Wild Turkey takes 'Give 'em the bird' pitch to TV

LOUISVILLE, Ky. (AP) — Wild Turkey's first-ever television ad campaign in the U.S. offers a new twist to giving someone the bird.

The 157-year-old brand is the latest Kentucky bourbon making a splash on television, showing the once-stodgy category has a sense of humor in projecting a more hip image.

It comes as bourbon rides a wave of popularity, due in part to the comeback of cocktails appealing to younger adults. And it's a sign bourbon is willing to muscle into the marketing terrain of vodka and other spirits.

In the ad debuting Tuesday, Wild Turkey spreads its "Give 'em the Bird" marketing campaign that first appeared in print and on billboards last year. The commercial shows a young bartender's reluctance to obey a seasoned barman's direction to "just give 'em the bird" when a tough-looking customer walks in. The novice soon realizes it's another term for serving up Wild Turkey.

"I come from Europe, where you normally order a gin and tonic and you don't care what gin you're drinking," said Umberto Luchini, head of marketing for Campari America, which owns Wild Turkey. "You come into the U.S. and it's all about calling brands. Hence, 'Give 'em the Bird' is another way of calling Wild Turkey in a bar."

The ad, running on such cable outlets as ESPN, Comedy Central, Spike, TNT and TBS, is the latest multimillion-dollar investment in Campari's revamping of the storied Wild Turkey brand made at its distillery near Lawrenceburg in central Kentucky.

It also adds momentum to the trend among some bourbon makers to turn increasingly to television and digital advertising.

"The stories that bourbon has as its heritage are really difficult to tell on a billboard, and really difficult to tell on a flat, two-dimensional piece of paper in print," said Kevin George, chief marketing officer for Beam Inc., parent of Jim Beam and Maker's Mark bourbons.

Wild Turkey's foray into television comes about a year after competitor Maker's Mark uncapped its first national TV campaign. Maker's Mark sales have risen consistently for years, and the TV ads are increasing brand awareness and demand, George said. So the brand has extended its pitch on more cable networks this year, he said.

Beam, based in Deerfield, Ill., also is running TV ads promoting its high-end Jim Beam Devil's Cut, featuring whiskey extracted from the aging-barrel wood that is blended with Jim Beam bourbon. In June, the company plans to go on TV to promote its Red Stag brand, a specialty whiskey that infuses natural black cherry flavors into bourbon, George said.

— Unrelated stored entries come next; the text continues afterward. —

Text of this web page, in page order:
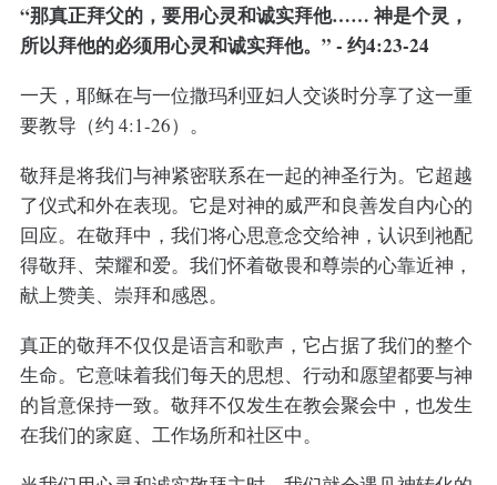
“那真正拜父的，要用心灵和诚实拜他…… 神是个灵，
所以拜他的必须用心灵和诚实拜他。” - 约4:23-24
一天，耶稣在与一位撒玛利亚妇人交谈时分享了这一重
要教导（约 4:1-26）。
敬拜是将我们与神紧密联系在一起的神圣行为。它超越
了仪式和外在表现。它是对神的威严和良善发自内心的
回应。在敬拜中，我们将心思意念交给神，认识到祂配
得敬拜、荣耀和爱。我们怀着敬畏和尊崇的心靠近神，
献上赞美、崇拜和感恩。
真正的敬拜不仅仅是语言和歌声，它占据了我们的整个
生命。它意味着我们每天的思想、行动和愿望都要与神
的旨意保持一致。敬拜不仅发生在教会聚会中，也发生
在我们的家庭、工作场所和社区中。
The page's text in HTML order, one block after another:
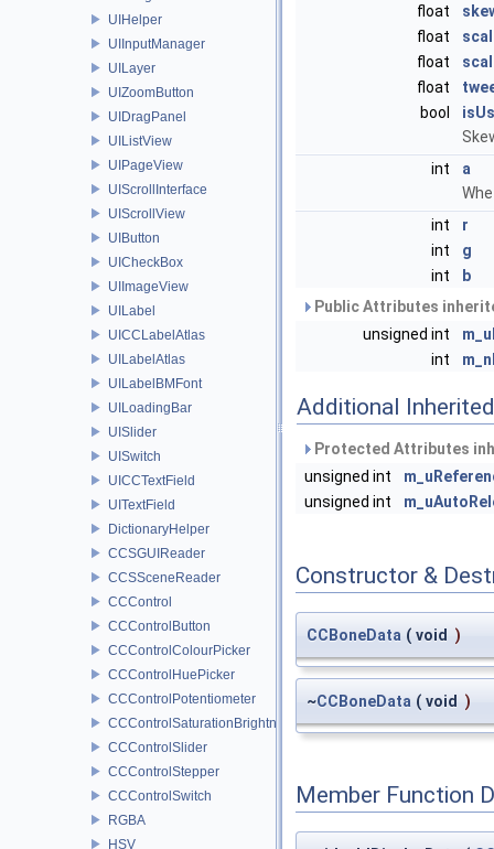
UIHelper
UIInputManager
UILayer
UIZoomButton
UIDragPanel
UIListView
UIPageView
UIScrollInterface
UIScrollView
UIButton
UICheckBox
UIImageView
UILabel
UICCLabelAtlas
UILabelAtlas
UILabelBMFont
UILoadingBar
UISlider
UISwitch
UICCTextField
UITextField
DictionaryHelper
CCSGUIReader
CCSSceneReader
CCControl
CCControlButton
CCControlColourPicker
CCControlHuePicker
CCControlPotentiometer
CCControlSaturationBrightnessPicker
CCControlSlider
CCControlStepper
CCControlSwitch
RGBA
HSV
float
float
float
float
bool
int
a
int
r
int
g
int
b
Public Attributes
unsigned int
int
Additional
Protected Attributes
unsigned int
unsigned int
Constructor &
CCBoneData ( void )
~CCBoneData ( void )
Member Function
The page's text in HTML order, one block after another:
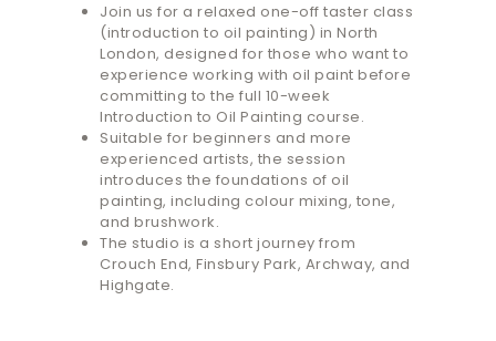
Join us for a relaxed one-off taster class
(introduction to oil painting) in North
London, designed for those who want to
experience working with oil paint before
committing to the full 10-week
Introduction to Oil Painting course.
Suitable for beginners and more
experienced artists, the session
introduces the foundations of oil
painting, including colour mixing, tone,
and brushwork.
The studio is a short journey from
Crouch End, Finsbury Park, Archway, and
Highgate.
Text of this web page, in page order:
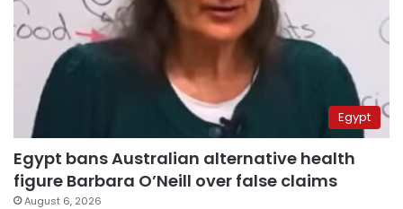
Egypt
Egypt bans Australian alternative health
figure Barbara O’Neill over false claims
August 6, 2026
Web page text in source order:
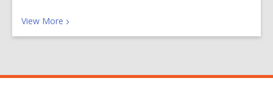
View More Recent News Posts
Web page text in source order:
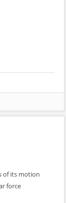
of its motion
force
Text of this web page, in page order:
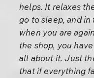
helps. It relaxes
go to sleep, and
when you are
the shop, you
all about it. Just
that if everything
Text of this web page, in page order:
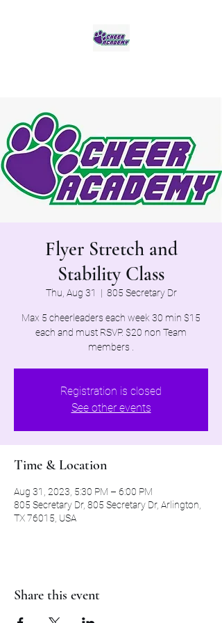
Flyer Stretch and
Stability Class
Thu, Aug 31
  |
805 Secretary Dr
Max 5 cheerleaders each week 30 min $15
each and must RSVP. $20 non Team
members .
Registration is closed
See other events
Time & Location
Aug 31, 2023, 5:30 PM – 6:00 PM
805 Secretary Dr, 805 Secretary Dr, Arlington,
TX 76015, USA
Share this event
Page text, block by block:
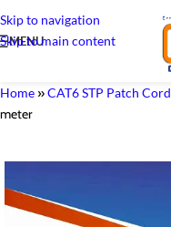
Skip to navigation
Skip to main content
MENU
Home»CAT6 STP Patch Cord
meter
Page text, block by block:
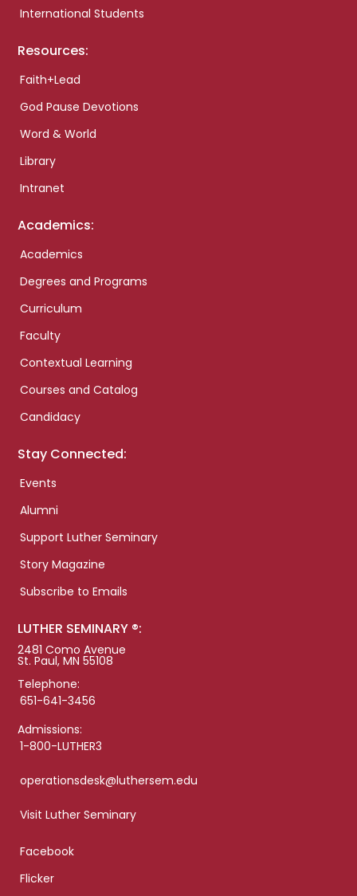
International Students
Resources:
Faith+Lead
God Pause Devotions
Word & World
Library
Intranet
Academics:
Academics
Degrees and Programs
Curriculum
Faculty
Contextual Learning
Courses and Catalog
Candidacy
Stay Connected:
Events
Alumni
Support Luther Seminary
Story Magazine
Subscribe to Emails
LUTHER SEMINARY ®:
2481 Como Avenue
St. Paul, MN 55108
Telephone:
651-641-3456
Admissions:
1-800-LUTHER3
operationsdesk@luthersem.edu
Visit Luther Seminary
Facebook
Flicker
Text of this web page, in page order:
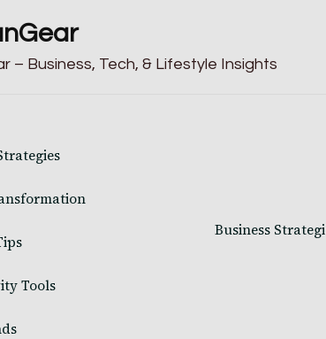
– Business, Tech, & Lifestyle Insights
Tools
Business
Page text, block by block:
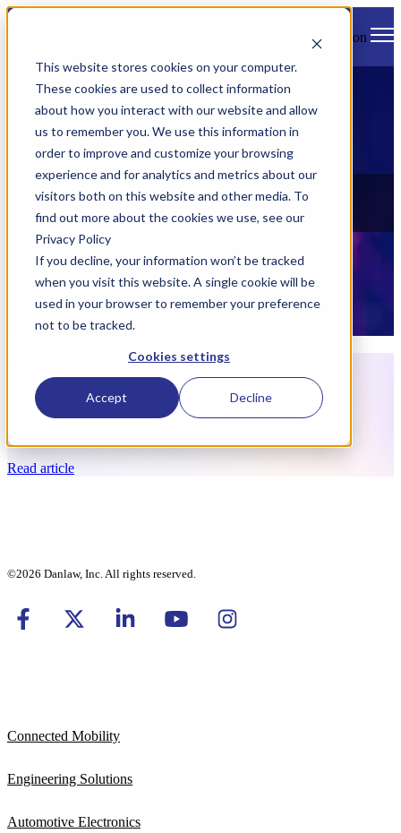
This website stores cookies on your computer.
These cookies are used to collect information
about how you interact with our website and allow
us to remember you. We use this information in
order to improve and customize your browsing
experience and for analytics and metrics about our
visitors both on this website and other media. To
find out more about the cookies we use, see our
Privacy Policy
If you decline, your information won’t be tracked
when you visit this website. A single cookie will be
used in your browser to remember your preference
not to be tracked.
Cookies settings
Accept Decline
Open main navigation
News
Check out all of Danlaw's latest news, views, and events.
Articles about merge
Jan 1, 2023 8:05:00 AM
Read article
©2026 Danlaw, Inc. All rights reserved.
Connected Mobility
Engineering Solutions
Automotive Electronics
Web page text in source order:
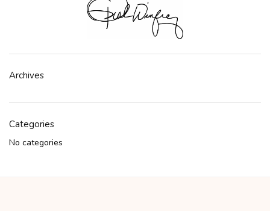
Archives
Categories
No categories

Last year, the TV campaign focused on the company's signature Jim Beam bourbon.

Heaven Hill Distilleries Inc. went on the air late last year to promote its Evan Williams bourbon and will be back with TV commercials in the second half of this year, said Susan Wahl, a senior brand manager for the company's whiskey portfolio.

Wild Turkey, which dabbled on TV last year in Australia, its second-biggest market, expects more rounds of television advertising in the U.S., Luchini said. It comes amid an ongoing resurgence of bourbon, also thanks to the popularity of premium, and pricier, brands, the revival of cocktails and strong demand overseas.

Last year, just over 16 million 9-liter cases of bourbons and Tennessee whiskeys sold in the U.S., up nearly 9 percent from 2006 and nearly 23 percent higher than 2001 sales, according to the Distilled Spirits Council.

"We want to ride this trend," Luchini said. "And that's why we're getting bolder, a bit more aggressive."

Wild Turkey trails Jim Beam, Evan Williams and Maker's Mark in U.S. sales.

Vodka and rum outpace bourbon in spirits advertising on television, but bourbon is staking out more air time. Last year, bourbon marketing was up 58 percent on TV from 2010, with Beam and Maker's Mark the clear driving forces.

Now Wild Turkey is in the mix in the biggest marketing campaign in the brand's history. It's part of a big investment by Campari to expand sales.

Campari spent $50 million on a new distillery near Lawrenceburg that's capable of doubling production. It recently broke ground on a new $44 million packaging facility set to open in the fall of 2013.

One of the constants amid all the changes has been Jimmy Russell, Wild Turkey's longtime master distiller. In the early days when bourbon was first distilled on Wild Turkey Hill in Kentucky, he said, the most popular form of communication was shouting down the road.

"Now, after all those years, our brand can reach millions through ... television advertising," he said. "I guess some would call that progress."